[RECORD EXCERPTS Boundary: Start]

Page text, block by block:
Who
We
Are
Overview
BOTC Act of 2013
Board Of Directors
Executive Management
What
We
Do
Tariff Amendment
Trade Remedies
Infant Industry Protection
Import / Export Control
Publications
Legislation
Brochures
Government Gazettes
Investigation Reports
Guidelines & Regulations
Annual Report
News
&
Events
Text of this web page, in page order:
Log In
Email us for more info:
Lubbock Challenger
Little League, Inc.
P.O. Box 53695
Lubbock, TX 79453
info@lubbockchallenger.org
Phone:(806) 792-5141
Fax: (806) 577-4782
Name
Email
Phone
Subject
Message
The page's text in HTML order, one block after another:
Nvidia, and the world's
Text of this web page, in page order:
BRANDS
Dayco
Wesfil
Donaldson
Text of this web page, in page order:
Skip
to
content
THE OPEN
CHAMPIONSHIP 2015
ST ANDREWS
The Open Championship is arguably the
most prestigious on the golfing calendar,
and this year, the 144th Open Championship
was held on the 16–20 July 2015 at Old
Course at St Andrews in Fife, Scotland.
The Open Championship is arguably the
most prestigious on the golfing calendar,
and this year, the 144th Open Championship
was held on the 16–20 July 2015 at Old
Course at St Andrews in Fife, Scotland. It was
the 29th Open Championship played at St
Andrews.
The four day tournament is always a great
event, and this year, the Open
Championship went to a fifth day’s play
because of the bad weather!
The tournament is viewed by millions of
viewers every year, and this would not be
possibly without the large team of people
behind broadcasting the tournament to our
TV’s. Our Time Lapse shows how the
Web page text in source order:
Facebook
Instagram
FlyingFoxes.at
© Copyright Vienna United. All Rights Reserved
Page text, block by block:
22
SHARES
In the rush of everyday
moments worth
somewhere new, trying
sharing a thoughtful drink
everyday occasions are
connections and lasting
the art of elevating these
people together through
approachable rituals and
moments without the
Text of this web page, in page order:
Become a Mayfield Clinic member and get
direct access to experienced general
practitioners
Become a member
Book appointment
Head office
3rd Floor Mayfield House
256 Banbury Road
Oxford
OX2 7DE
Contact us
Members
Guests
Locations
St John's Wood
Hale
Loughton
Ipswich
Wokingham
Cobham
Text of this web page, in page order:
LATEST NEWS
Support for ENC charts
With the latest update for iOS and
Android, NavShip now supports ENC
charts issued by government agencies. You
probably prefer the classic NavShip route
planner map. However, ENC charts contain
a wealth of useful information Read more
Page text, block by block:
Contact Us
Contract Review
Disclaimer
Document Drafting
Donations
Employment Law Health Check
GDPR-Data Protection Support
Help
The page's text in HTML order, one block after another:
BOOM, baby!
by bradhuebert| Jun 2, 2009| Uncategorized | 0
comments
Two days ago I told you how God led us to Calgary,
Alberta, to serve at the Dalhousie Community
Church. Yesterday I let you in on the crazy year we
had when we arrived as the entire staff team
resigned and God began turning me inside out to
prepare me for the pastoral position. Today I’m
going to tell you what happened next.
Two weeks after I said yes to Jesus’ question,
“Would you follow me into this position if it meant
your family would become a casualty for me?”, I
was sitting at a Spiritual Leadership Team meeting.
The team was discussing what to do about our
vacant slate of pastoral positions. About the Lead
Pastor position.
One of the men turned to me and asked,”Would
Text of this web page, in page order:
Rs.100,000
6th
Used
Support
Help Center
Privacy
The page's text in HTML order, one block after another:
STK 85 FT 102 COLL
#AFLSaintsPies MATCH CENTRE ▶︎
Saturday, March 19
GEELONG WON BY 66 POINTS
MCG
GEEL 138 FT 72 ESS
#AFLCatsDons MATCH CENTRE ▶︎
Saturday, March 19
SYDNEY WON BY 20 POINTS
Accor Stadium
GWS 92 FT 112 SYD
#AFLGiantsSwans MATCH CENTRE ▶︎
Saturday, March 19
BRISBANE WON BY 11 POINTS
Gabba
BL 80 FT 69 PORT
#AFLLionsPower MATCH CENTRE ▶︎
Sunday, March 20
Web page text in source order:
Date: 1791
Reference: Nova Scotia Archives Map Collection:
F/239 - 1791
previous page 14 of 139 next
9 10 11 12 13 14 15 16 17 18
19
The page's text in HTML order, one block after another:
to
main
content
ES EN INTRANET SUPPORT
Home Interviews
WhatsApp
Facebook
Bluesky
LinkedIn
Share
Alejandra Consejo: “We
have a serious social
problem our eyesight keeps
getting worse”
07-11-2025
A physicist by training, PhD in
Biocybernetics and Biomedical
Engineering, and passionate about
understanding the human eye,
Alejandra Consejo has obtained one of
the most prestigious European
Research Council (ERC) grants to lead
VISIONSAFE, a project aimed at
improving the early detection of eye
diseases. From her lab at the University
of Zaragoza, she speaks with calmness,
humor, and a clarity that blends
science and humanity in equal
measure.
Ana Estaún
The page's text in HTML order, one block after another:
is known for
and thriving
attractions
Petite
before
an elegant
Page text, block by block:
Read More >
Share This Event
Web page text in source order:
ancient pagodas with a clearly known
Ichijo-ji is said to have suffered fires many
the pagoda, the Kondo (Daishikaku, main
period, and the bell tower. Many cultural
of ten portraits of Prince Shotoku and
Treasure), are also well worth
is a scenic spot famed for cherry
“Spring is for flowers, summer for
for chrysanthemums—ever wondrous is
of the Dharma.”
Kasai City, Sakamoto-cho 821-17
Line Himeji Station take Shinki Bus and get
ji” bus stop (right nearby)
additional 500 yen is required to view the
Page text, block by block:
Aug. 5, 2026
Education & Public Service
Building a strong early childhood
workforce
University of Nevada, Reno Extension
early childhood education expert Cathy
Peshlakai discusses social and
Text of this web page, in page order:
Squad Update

[RECORD EXCERPTS Boundary: End]

ASSIGNED TASK →
Word for word, copy out the entries.

FINAL ANSWER →
Page text, block by block:
Who
We
Are
Overview
BOTC Act of 2013
Board Of Directors
Executive Management
What
We
Do
Tariff Amendment
Trade Remedies
Infant Industry Protection
Import / Export Control
Publications
Legislation
Brochures
Government Gazettes
Investigation Reports
Guidelines & Regulations
Annual Report
News
&
Events
Text of this web page, in page order:
Log In
Email us for more info:
Lubbock Challenger
Little League, Inc.
P.O. Box 53695
Lubbock, TX 79453
info@lubbockchallenger.org
Phone:(806) 792-5141
Fax: (806) 577-4782
Name
Email
Phone
Subject
Message
The page's text in HTML order, one block after another:
Nvidia, and the world's
Text of this web page, in page order:
BRANDS
Dayco
Wesfil
Donaldson
Text of this web page, in page order:
Skip
to
content
THE OPEN
CHAMPIONSHIP 2015
ST ANDREWS
The Open Championship is arguably the
most prestigious on the golfing calendar,
and this year, the 144th Open Championship
was held on the 16–20 July 2015 at Old
Course at St Andrews in Fife, Scotland.
The Open Championship is arguably the
most prestigious on the golfing calendar,
and this year, the 144th Open Championship
was held on the 16–20 July 2015 at Old
Course at St Andrews in Fife, Scotland. It was
the 29th Open Championship played at St
Andrews.
The four day tournament is always a great
event, and this year, the Open
Championship went to a fifth day’s play
because of the bad weather!
The tournament is viewed by millions of
viewers every year, and this would not be
possibly without the large team of people
behind broadcasting the tournament to our
TV’s. Our Time Lapse shows how the
Web page text in source order:
Facebook
Instagram
FlyingFoxes.at
© Copyright Vienna United. All Rights Reserved
Page text, block by block:
22
SHARES
In the rush of everyday
moments worth
somewhere new, trying
sharing a thoughtful drink
everyday occasions are
connections and lasting
the art of elevating these
people together through
approachable rituals and
moments without the
Text of this web page, in page order:
Become a Mayfield Clinic member and get
direct access to experienced general
practitioners
Become a member
Book appointment
Head office
3rd Floor Mayfield House
256 Banbury Road
Oxford
OX2 7DE
Contact us
Members
Guests
Locations
St John's Wood
Hale
Loughton
Ipswich
Wokingham
Cobham
Text of this web page, in page order:
LATEST NEWS
Support for ENC charts
With the latest update for iOS and
Android, NavShip now supports ENC
charts issued by government agencies. You
probably prefer the classic NavShip route
planner map. However, ENC charts contain
a wealth of useful information Read more
Page text, block by block:
Contact Us
Contract Review
Disclaimer
Document Drafting
Donations
Employment Law Health Check
GDPR-Data Protection Support
Help
The page's text in HTML order, one block after another:
BOOM, baby!
by bradhuebert| Jun 2, 2009| Uncategorized | 0
comments
Two days ago I told you how God led us to Calgary,
Alberta, to serve at the Dalhousie Community
Church. Yesterday I let you in on the crazy year we
had when we arrived as the entire staff team
resigned and God began turning me inside out to
prepare me for the pastoral position. Today I’m
going to tell you what happened next.
Two weeks after I said yes to Jesus’ question,
“Would you follow me into this position if it meant
your family would become a casualty for me?”, I
was sitting at a Spiritual Leadership Team meeting.
The team was discussing what to do about our
vacant slate of pastoral positions. About the Lead
Pastor position.
One of the men turned to me and asked,”Would
Text of this web page, in page order:
Rs.100,000
6th
Used
Support
Help Center
Privacy
The page's text in HTML order, one block after another:
STK 85 FT 102 COLL
#AFLSaintsPies MATCH CENTRE ▶︎
Saturday, March 19
GEELONG WON BY 66 POINTS
MCG
GEEL 138 FT 72 ESS
#AFLCatsDons MATCH CENTRE ▶︎
Saturday, March 19
SYDNEY WON BY 20 POINTS
Accor Stadium
GWS 92 FT 112 SYD
#AFLGiantsSwans MATCH CENTRE ▶︎
Saturday, March 19
BRISBANE WON BY 11 POINTS
Gabba
BL 80 FT 69 PORT
#AFLLionsPower MATCH CENTRE ▶︎
Sunday, March 20
Web page text in source order:
Date: 1791
Reference: Nova Scotia Archives Map Collection:
F/239 - 1791
previous page 14 of 139 next
9 10 11 12 13 14 15 16 17 18
19
The page's text in HTML order, one block after another:
to
main
content
ES EN INTRANET SUPPORT
Home Interviews
WhatsApp
Facebook
Bluesky
LinkedIn
Share
Alejandra Consejo: “We
have a serious social
problem our eyesight keeps
getting worse”
07-11-2025
A physicist by training, PhD in
Biocybernetics and Biomedical
Engineering, and passionate about
understanding the human eye,
Alejandra Consejo has obtained one of
the most prestigious European
Research Council (ERC) grants to lead
VISIONSAFE, a project aimed at
improving the early detection of eye
diseases. From her lab at the University
of Zaragoza, she speaks with calmness,
humor, and a clarity that blends
science and humanity in equal
measure.
Ana Estaún
The page's text in HTML order, one block after another:
is known for
and thriving
attractions
Petite
before
an elegant
Page text, block by block:
Read More >
Share This Event
Web page text in source order:
ancient pagodas with a clearly known
Ichijo-ji is said to have suffered fires many
the pagoda, the Kondo (Daishikaku, main
period, and the bell tower. Many cultural
of ten portraits of Prince Shotoku and
Treasure), are also well worth
is a scenic spot famed for cherry
“Spring is for flowers, summer for
for chrysanthemums—ever wondrous is
of the Dharma.”
Kasai City, Sakamoto-cho 821-17
Line Himeji Station take Shinki Bus and get
ji” bus stop (right nearby)
additional 500 yen is required to view the
Page text, block by block:
Aug. 5, 2026
Education & Public Service
Building a strong early childhood
workforce
University of Nevada, Reno Extension
early childhood education expert Cathy
Peshlakai discusses social and
Text of this web page, in page order:
Squad Update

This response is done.